Past performance is not a reliable indicator of future performance. Returns will vary.

Step 7 — Understand the Tax Implications

Investing generates taxable income:

  • Dividends from ETFs and shares are assessable income (with attached franking credits for Australian shares)
  • Capital gains when you sell at a profit — assets held over 12 months qualify for the 50% CGT discount
  • Keep records of every purchase (date, price, brokerage cost) to calculate your cost base at sale

See our Tax on Shares and ETF Tax Australia guides for detail.

What to Avoid as a Beginner

  • Trying to pick individual stocks before understanding the basics — broad ETFs first
  • Panic selling during market downturns — paper losses become real losses only when you sell
  • Chasing hot tips — speculative investments without understanding the risk
  • Investing money you cannot afford to lose — maintain your emergency fund separately

Frequently Asked Questions

How much money do I need to start investing in Australia? Technically as little as the price of one ETF unit — which can be under $100 for some funds. In practice, keeping brokerage costs below 1% of your investment means starting with at least $500–$1,000 per trade makes sense. Some platforms like Superhero offer $2 brokerage, making smaller amounts viable.

Do I need a financial adviser to start investing? No. Many Australians build their own investment portfolios using low-cost ETFs without using a financial adviser. However, if your situation is complex (business income, significant assets, estate planning needs), a licensed adviser can add value. You can find one through the ASIC financial advisers register.

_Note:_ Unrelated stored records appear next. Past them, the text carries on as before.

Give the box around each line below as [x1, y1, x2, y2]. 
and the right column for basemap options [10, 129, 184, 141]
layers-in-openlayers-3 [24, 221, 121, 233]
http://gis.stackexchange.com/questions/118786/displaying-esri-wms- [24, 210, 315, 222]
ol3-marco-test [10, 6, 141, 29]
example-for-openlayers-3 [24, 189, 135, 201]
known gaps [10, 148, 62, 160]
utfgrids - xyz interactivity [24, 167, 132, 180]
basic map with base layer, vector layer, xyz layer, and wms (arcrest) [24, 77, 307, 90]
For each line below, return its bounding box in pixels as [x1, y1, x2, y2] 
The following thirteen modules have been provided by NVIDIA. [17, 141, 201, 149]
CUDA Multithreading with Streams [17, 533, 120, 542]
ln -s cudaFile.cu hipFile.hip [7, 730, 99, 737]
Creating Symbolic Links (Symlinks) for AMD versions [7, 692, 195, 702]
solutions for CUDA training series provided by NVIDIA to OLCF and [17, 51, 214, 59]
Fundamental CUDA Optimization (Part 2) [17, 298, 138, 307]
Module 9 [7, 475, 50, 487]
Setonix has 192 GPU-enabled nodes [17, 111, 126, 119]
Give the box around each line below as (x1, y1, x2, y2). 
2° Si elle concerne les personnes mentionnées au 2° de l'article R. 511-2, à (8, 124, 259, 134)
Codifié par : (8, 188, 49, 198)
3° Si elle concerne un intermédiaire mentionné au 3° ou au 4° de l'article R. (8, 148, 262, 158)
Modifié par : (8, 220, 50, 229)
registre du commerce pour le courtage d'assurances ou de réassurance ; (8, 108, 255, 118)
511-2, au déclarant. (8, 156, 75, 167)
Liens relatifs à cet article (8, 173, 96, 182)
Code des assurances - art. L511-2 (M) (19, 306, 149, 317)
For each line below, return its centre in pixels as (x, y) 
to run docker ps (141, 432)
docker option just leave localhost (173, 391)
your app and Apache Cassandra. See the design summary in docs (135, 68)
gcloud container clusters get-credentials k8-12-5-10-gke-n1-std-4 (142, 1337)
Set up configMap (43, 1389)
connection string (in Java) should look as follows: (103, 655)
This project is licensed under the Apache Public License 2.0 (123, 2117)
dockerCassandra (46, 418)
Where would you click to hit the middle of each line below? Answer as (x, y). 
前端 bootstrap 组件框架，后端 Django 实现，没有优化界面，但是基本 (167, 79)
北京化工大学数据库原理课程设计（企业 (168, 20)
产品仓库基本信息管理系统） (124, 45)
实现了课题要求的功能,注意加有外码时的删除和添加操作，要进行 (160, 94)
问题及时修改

Should I invest in super or outside super first? Super has a 15% tax rate on contributions (concessional) and investment returns, which is highly tax-efficient for most earners. However, you cannot access super until preservation age (currently 60). Building wealth both inside and outside super gives flexibility — super for retirement, a non-super portfolio for goals before 60.


This article provides general financial information only. For advice tailored to your situation, speak with a licensed financial adviser. You can find one through the ASIC financial advisers register or MoneySmart.